**Instructions to follow**:
Given the listing that follows, report all lines in which the string "deps" occurs.

BEGIN Dataset extract

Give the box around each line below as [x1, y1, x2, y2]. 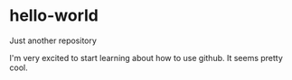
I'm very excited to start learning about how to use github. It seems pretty [9, 52, 283, 63]
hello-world [9, 5, 99, 26]
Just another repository [9, 35, 98, 46]
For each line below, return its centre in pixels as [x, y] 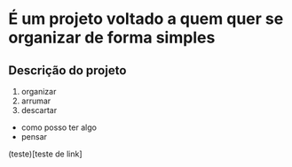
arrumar [36, 101]
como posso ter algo [59, 127]
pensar [34, 137]
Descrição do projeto [67, 70]
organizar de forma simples [112, 38]
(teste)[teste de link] [45, 154]
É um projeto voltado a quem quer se [146, 19]
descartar [39, 110]
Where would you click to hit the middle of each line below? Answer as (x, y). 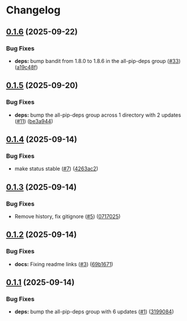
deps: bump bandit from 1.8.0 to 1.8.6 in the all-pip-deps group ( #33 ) (98, 61)
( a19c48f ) (26, 67)
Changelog (33, 10)
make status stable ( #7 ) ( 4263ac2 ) (56, 169)
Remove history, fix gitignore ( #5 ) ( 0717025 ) (67, 216)
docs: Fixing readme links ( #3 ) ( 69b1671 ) (64, 264)
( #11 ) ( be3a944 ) (34, 121)
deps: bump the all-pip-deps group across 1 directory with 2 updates (98, 115)
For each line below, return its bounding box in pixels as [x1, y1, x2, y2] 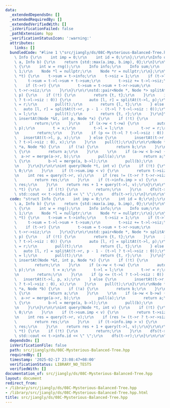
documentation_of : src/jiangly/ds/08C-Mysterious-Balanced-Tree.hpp [5, 371, 153, 376]
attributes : [10, 41, 35, 46]
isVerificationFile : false [10, 343, 67, 348]
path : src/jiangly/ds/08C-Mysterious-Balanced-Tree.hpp [10, 348, 130, 353]
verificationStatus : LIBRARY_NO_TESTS [10, 362, 92, 367]
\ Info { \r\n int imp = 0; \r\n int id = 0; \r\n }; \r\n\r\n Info [14, 54, 162, 60]
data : [5, 7, 17, 13]
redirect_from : [5, 381, 37, 386]

END Dataset extract

**Your response**:
deps: bump bandit from 1.8.0 to 1.8.6 in the all-pip-deps group ( #33 ) (98, 61)
deps: bump the all-pip-deps group across 1 directory with 2 updates (98, 115)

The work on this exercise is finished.